* TASK ITEM
Please count the lines in the entries below that include the word "York", and give only the number.

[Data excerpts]
**********

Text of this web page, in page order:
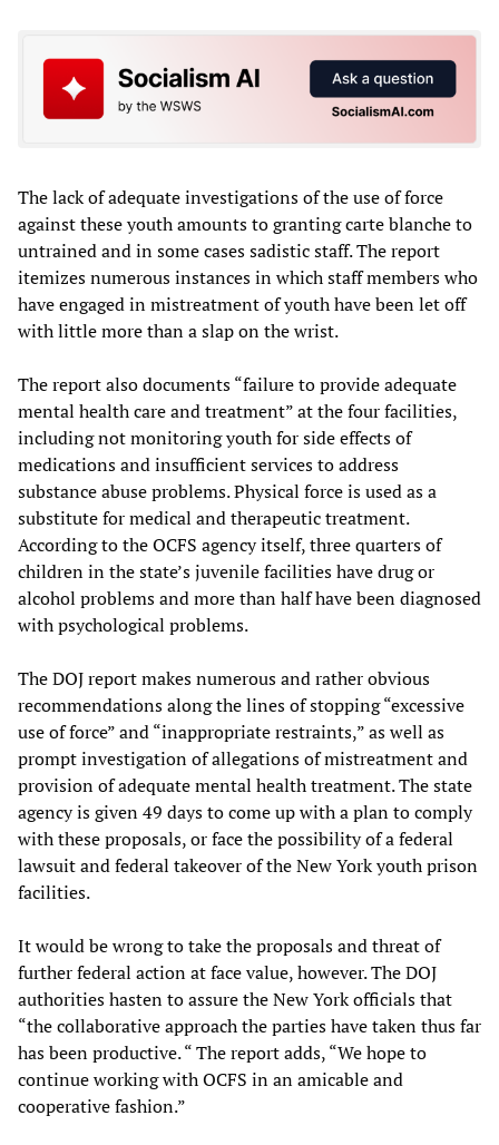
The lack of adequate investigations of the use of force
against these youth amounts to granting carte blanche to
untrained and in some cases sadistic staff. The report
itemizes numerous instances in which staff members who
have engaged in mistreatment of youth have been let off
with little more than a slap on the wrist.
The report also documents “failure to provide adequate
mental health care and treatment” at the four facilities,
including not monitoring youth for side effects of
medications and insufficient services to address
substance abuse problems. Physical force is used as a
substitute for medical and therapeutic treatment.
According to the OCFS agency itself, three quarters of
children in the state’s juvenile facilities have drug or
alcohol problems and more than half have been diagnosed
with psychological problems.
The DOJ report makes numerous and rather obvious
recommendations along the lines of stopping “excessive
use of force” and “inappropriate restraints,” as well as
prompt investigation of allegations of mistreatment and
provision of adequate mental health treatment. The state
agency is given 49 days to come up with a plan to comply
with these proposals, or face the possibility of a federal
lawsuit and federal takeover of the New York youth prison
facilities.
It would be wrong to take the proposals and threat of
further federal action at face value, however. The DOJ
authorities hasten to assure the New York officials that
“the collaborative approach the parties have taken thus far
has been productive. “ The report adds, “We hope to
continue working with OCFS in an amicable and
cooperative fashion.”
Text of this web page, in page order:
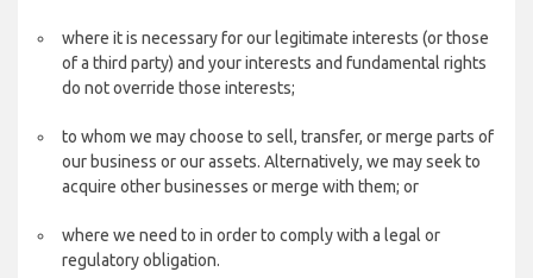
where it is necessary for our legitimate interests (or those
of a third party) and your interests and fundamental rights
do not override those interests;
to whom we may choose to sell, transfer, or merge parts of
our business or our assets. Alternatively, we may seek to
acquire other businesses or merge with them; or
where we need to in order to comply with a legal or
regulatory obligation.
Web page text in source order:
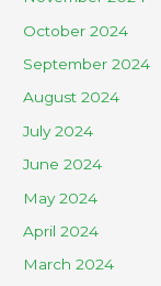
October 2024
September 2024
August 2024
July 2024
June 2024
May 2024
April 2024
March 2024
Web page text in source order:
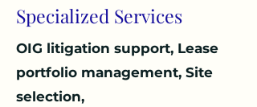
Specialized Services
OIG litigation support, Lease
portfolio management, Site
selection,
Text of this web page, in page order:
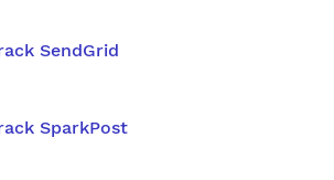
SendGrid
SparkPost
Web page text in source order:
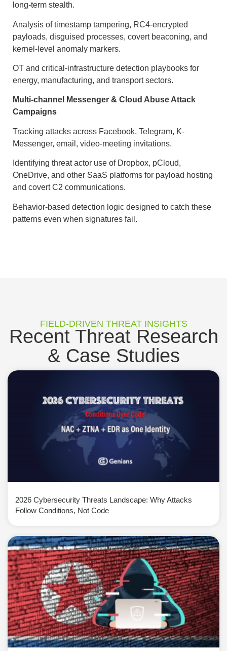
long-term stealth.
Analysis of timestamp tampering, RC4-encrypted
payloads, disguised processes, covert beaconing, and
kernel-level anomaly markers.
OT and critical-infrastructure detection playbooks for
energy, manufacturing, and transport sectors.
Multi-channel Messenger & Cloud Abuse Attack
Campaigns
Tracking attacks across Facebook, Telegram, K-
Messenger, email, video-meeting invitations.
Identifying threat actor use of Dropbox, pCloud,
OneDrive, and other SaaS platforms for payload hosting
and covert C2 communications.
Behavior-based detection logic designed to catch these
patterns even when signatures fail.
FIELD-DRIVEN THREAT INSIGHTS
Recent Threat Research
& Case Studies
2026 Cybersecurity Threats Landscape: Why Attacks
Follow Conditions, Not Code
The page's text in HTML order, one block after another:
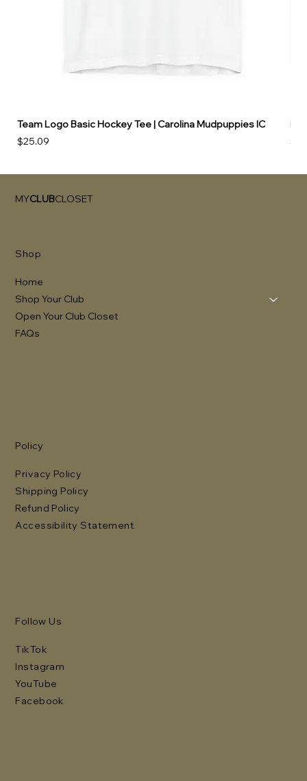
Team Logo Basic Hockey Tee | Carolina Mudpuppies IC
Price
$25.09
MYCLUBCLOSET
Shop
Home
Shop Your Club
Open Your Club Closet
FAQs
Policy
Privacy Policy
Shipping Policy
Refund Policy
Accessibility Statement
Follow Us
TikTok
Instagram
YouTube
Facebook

**********

* EXERCISE OUTPUT
2